We’ve beat a dead horse discussing all the visual ways in which a talent is judged. Although no one likes it during the casting process, the talent chosen for any booking is usually first narrowed down by physical appearance. Our physical appearance is forefront in publicity, in portrayal of character, in marketing, and in everyday life. Psychology studies have found that humans make judgments based on what they see within five seconds. The scene will be set in that 5 seconds for the next 5 minutes, 5 hours, or 5 days you will spend with that client. Oddly, talent focus so much on other details that sometimes grooming habits take a back seat.

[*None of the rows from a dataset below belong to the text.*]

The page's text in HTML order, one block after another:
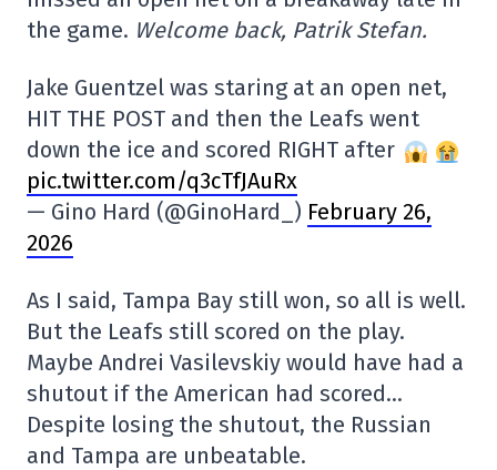
the game. Welcome back, Patrik Stefan.
Jake Guentzel was staring at an open net,
HIT THE POST and then the Leafs went
down the ice and scored RIGHT after
pic.twitter.com/q3cTfJAuRx
— Gino Hard (@GinoHard_) February 26,
2026
As I said, Tampa Bay still won, so all is well.
But the Leafs still scored on the play.
Maybe Andrei Vasilevskiy would have had a
shutout if the American had scored…
Despite losing the shutout, the Russian
and Tampa are unbeatable.
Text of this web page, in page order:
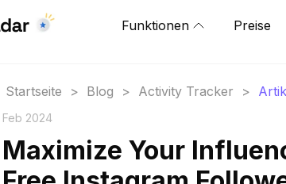
Funktionen Preise
Startseite > Blog > Activity Tracker >
Feb 2024
Maximize Your
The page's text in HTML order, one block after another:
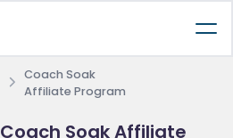
Coach Soak
Affiliate Program
Coach Soak Affiliate
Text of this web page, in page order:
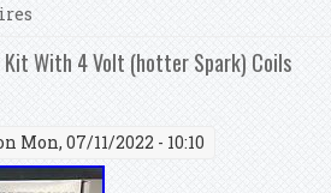
With 4 Volt (hotter Spark) Coils
Mon, 07/11/2022 - 10:10
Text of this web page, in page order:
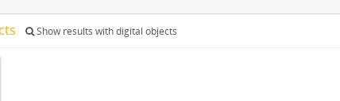
Show results with digital objects
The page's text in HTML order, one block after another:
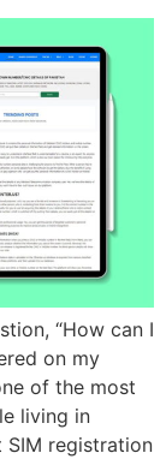
“How can I
on my
of the most
living in
SIM registration
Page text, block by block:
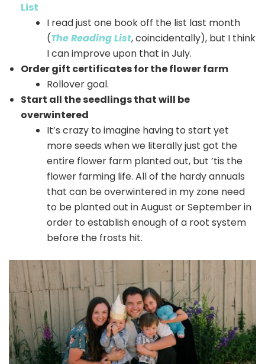
List
I read just one book off the list last month
(The Reading List, coincidentally), but I think
I can improve upon that in July.
Order gift certificates for the flower farm
Rollover goal.
Start all the seedlings that will be
overwintered
It’s crazy to imagine having to start yet
more seeds when we literally just got the
entire flower farm planted out, but ’tis the
flower farming life. All of the hardy annuals
that can be overwintered in my zone need
to be planted out in August or September in
order to establish enough of a root system
before the frosts hit.
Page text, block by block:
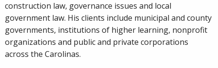
construction law, governance issues and local
government law. His clients include municipal and county
governments, institutions of higher learning, nonprofit
organizations and public and private corporations
across the Carolinas.
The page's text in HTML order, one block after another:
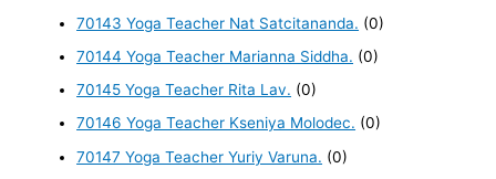
70143 Yoga Teacher Nat Satcitananda. (0)
70144 Yoga Teacher Marianna Siddha. (0)
70145 Yoga Teacher Rita Lav. (0)
70146 Yoga Teacher Kseniya Molodec. (0)
70147 Yoga Teacher Yuriy Varuna. (0)
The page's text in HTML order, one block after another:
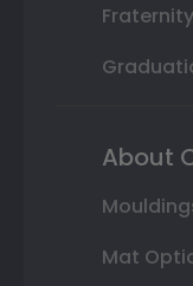
About
Mat
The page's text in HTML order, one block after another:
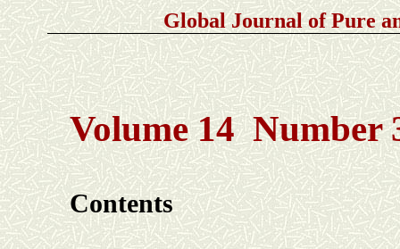
Global Journal of Pure
Volume 14 Number
Contents
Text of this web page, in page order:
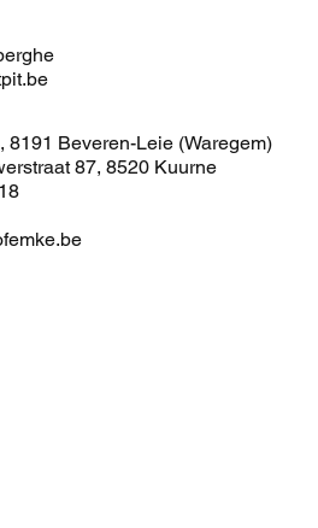
8191 Beveren-Leie (Waregem)
87, 8520 Kuurne
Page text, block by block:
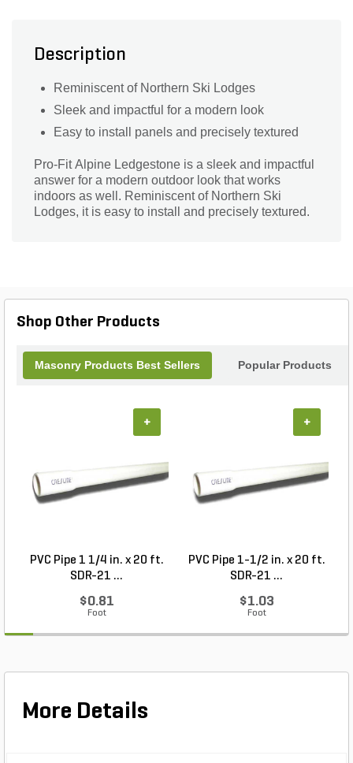
Description
Reminiscent of Northern Ski Lodges
Sleek and impactful for a modern look
Easy to install panels and precisely textured
Pro-Fit Alpine Ledgestone is a sleek and impactful
answer for a modern outdoor look that works
indoors as well. Reminiscent of Northern Ski
Lodges, it is easy to install and precisely textured.
Shop Other Products
Masonry Products Best Sellers Popular Products
PVC Pipe 1 1/4 in. x 20 ft.
SDR-21 ...
$0.81
Foot
+
PVC Pipe 1-1/2 in. x 20 ft.
SDR-21 ...
$1.03
Foot
+
More Details
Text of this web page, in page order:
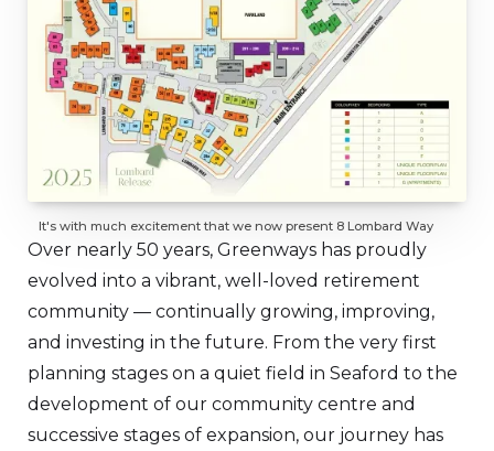
It's with much excitement that we now present 8 Lombard Way
Over nearly 50 years, Greenways has proudly
evolved into a vibrant, well-loved retirement
community — continually growing, improving,
and investing in the future. From the very first
planning stages on a quiet field in Seaford to the
development of our community centre and
successive stages of expansion, our journey has
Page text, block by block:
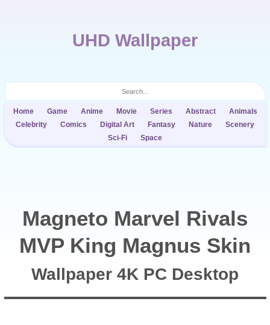
UHD Wallpaper
Home Game Anime Movie Series Abstract
Animals
Celebrity
Comics Digital Art Fantasy Nature
Scenery
Sci-Fi
Space
Magneto Marvel Rivals
MVP King Magnus Skin
Wallpaper 4K PC Desktop
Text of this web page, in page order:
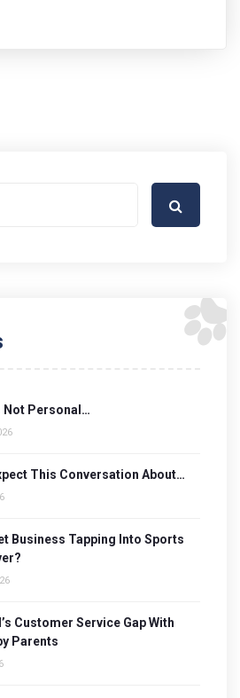
Not Personal…
This Conversation About…
Business Tapping Into Sports
Customer Service Gap With
Parents
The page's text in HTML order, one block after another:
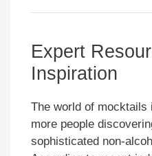
Expert
Inspiration
The world of
more people
sophisticated non-
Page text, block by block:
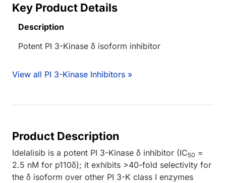
Key Product Details
Description
Potent PI 3-Kinase δ isoform inhibitor
View all PI 3-Kinase Inhibitors »
Product Description
Idelalisib is a potent PI 3-Kinase δ inhibitor (IC50 =
2.5 nM for p110δ); it exhibits >40-fold selectivity for
the δ isoform over other PI 3-K class I enzymes
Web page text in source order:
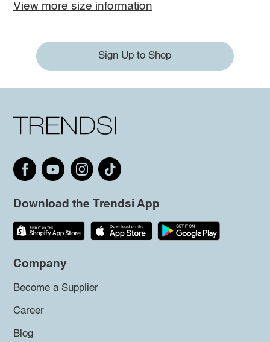
View more size information
Sign Up to Shop
Download the Trendsi App
Company
Become a Supplier
Career
Blog
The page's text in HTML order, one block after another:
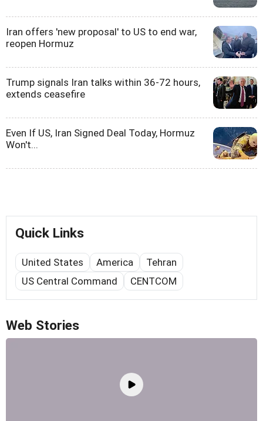
Iran offers 'new proposal' to US to end war,
reopen Hormuz
Trump signals Iran talks within 36-72 hours,
extends ceasefire
Even If US, Iran Signed Deal Today, Hormuz
Won't...
Quick Links
United States America
Tehran
US Central Command
CENTCOM
Web Stories
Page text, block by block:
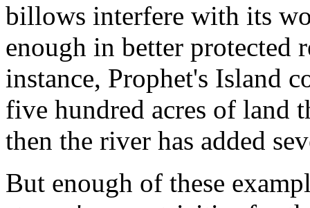
billows interfere with its
enough in better protected
instance, Prophet's Island
five hundred acres of land
then the river has added
But enough of these
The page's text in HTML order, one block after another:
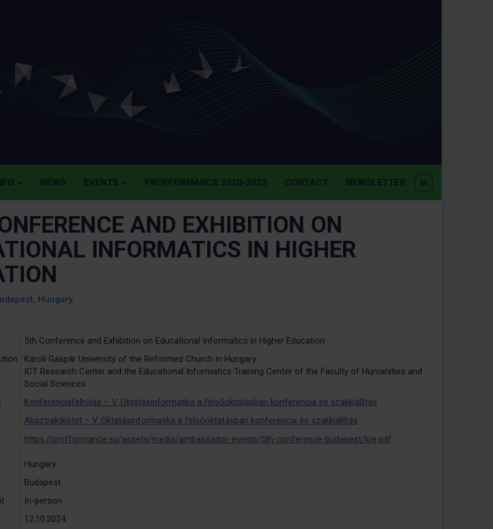
NEWS EVENTS PROFFORMANCE 2020-2022 CONTACT NEWSLETTER
AND EXHIBITION ON
INFORMATICS IN HIGHER
Hungary
5th Conference and Exhibition on Educational Informatics in Higher Education
Károli Gáspár University of the Reformed Church in Hungary
ICT Research Center and the Educational Informatics Training Center of the Faculty of Humanities and
Social Sciences
Konferenciafelhívás – V. Oktatásinformatika a felsőoktatásban konferencia és szakkiállítás
Absztraktkötet – V. Oktatásinformatika a felsőoktatásban konferencia és szakkiállítás
https://profformance.eu/assets/media/ambassador-events/5th-conference-budapest/kre.pdf
Hungary
Budapest
In-person
12.10.2024.
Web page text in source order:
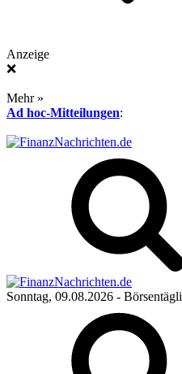
Anzeige
❌
Mehr »
Ad hoc-Mitteilungen:
Sonntag, 09.08.2026 -
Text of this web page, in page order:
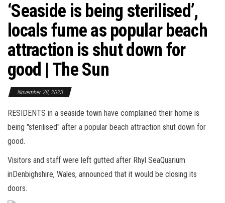
‘Seaside is being sterilised’,
locals fume as popular beach
attraction is shut down for
good | The Sun
November 28, 2023
RESIDENTS in a seaside town have complained their home is
being "sterilised" after a popular beach attraction shut down for
good.
Visitors and staff were left gutted after Rhyl SeaQuarium
inDenbighshire, Wales, announced that it would be closing its
doors.
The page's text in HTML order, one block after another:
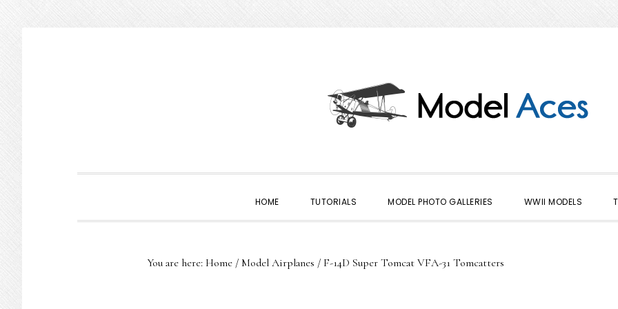
HOME TUTORIALS MODEL PHOTO GALLERIES WWII MODELS
You are here: Home / Model Airplanes / F-14D Super Tomcat VFA-31 Tomcatters
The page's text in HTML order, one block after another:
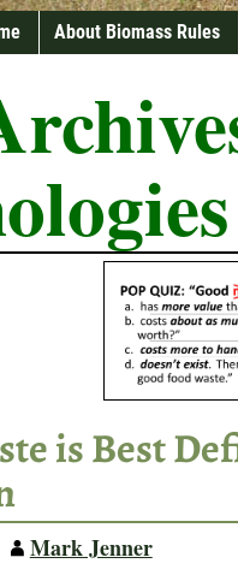
About Biomass Rules
is Best
Mark Jenner
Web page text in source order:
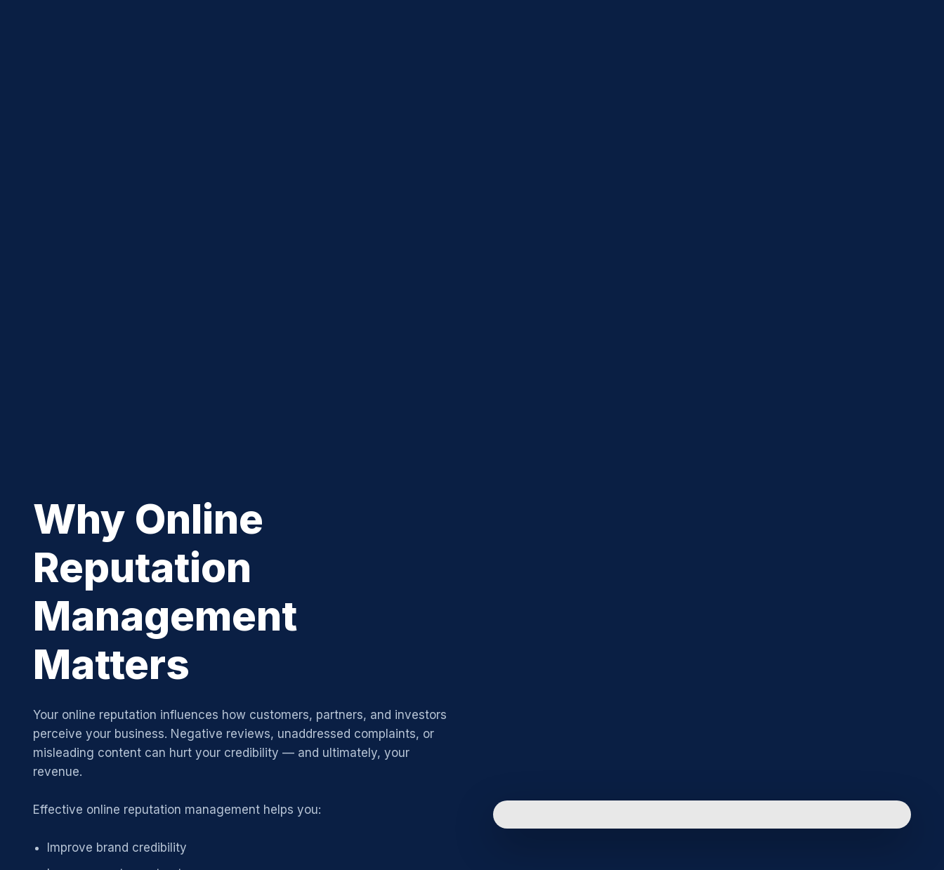
Why Online
Reputation
Management
Matters
Your online reputation influences how customers, partners, and investors
perceive your business. Negative reviews, unaddressed complaints, or
misleading content can hurt your credibility — and ultimately, your
revenue.
Effective online reputation management helps you:
Improve brand credibility
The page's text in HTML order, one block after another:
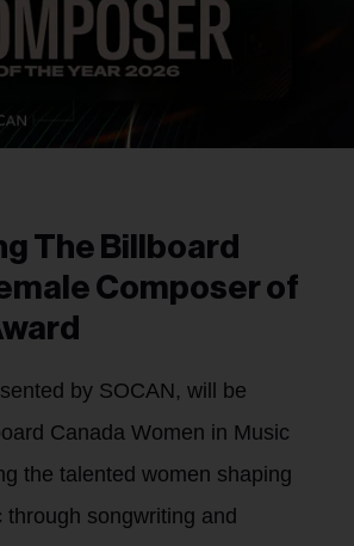
The Billboard
Composer of
by SOCAN, will be
Canada Women in Music
the talented women shaping
through songwriting and
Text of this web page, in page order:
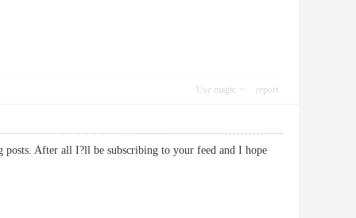
Use magic report
After all I?ll be subscribing to your feed and I hope
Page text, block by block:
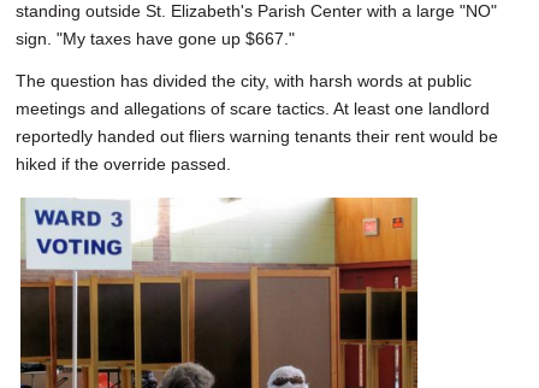
standing outside St. Elizabeth's Parish Center with a large "NO"
sign. "My taxes have gone up $667."
The question has divided the city, with harsh words at public
meetings and allegations of scare tactics. At least one landlord
reportedly handed out fliers warning tenants their rent would be
hiked if the override passed.
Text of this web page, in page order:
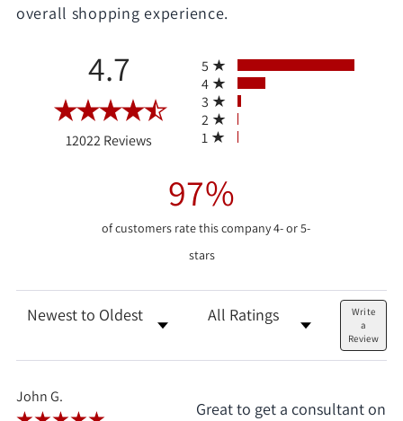
overall shopping experience.
4.7
12022 Reviews (opens in a new tab)
5
4
3
2
1
97%
of customers rate this company 4- or 5-
stars
Sort Reviews Filter Reviews by Rating
Write
a
Review
John G.
Great to get a consultant on
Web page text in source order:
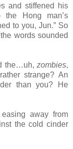
and stiffened his
Hong man’s
to you, Jun.” So
words sounded
the…uh,zombies,
strange? An
than you? He
away from
the cold cinder
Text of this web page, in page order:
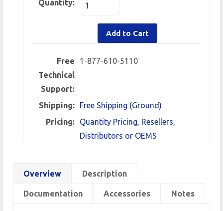
Quantity:
Add to Cart
Free
Technical
Support:
1-877-610-5110
Shipping:
Free Shipping (Ground)
Pricing:
Quantity Pricing, Resellers,
Distributors or OEMS
Overview Description
Documentation Accessories Notes
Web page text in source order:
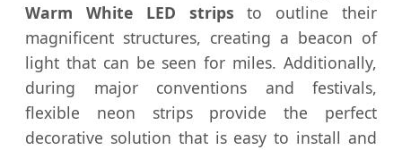
Warm White LED strips to outline their
magnificent structures, creating a beacon of
light that can be seen for miles. Additionally,
during major conventions and festivals,
flexible neon strips provide the perfect
decorative solution that is easy to install and

Before walking into a casting or onto a set, check your teeth. The breakfast you ran out of the door eating may not highlight those pearly whites. Brush your hair. It’s not uncommon to see talent with tangled locks or frizzy ends. Wash your hair. Snapshots are likely to be taken and shared with decision makers later on. Oily hair or skin is likely to be what they are looking for. Paint your nails. Women with chipped polish or unattractive feet who dare to wear strappy sandals anyway are not putting their best foot forward – literally. Maintain your skin. Dry and flakey skin is unattractive no matter where it is. Using lotion and plucking unsightly hair growth is a must. (That goes for the men, too!) And please shave! Cultures may differ, but entertainment maintains clear boundaries on body hair across cultures – it’s not acceptable. You don’t have to like it, but you do have to do it if this is the business you are building. Underarm hair, five o’clock shadows, gruff that hasn’t been cleaned up well, and even out-of-control eyebrows need to be manicured.
There. I said it. We are all guilty of letting something go when we get busy, but don’t let it be your grooming before an audition or shoot!
When have you seen a talent auditioning or on set who needed the grooming patrol to step in?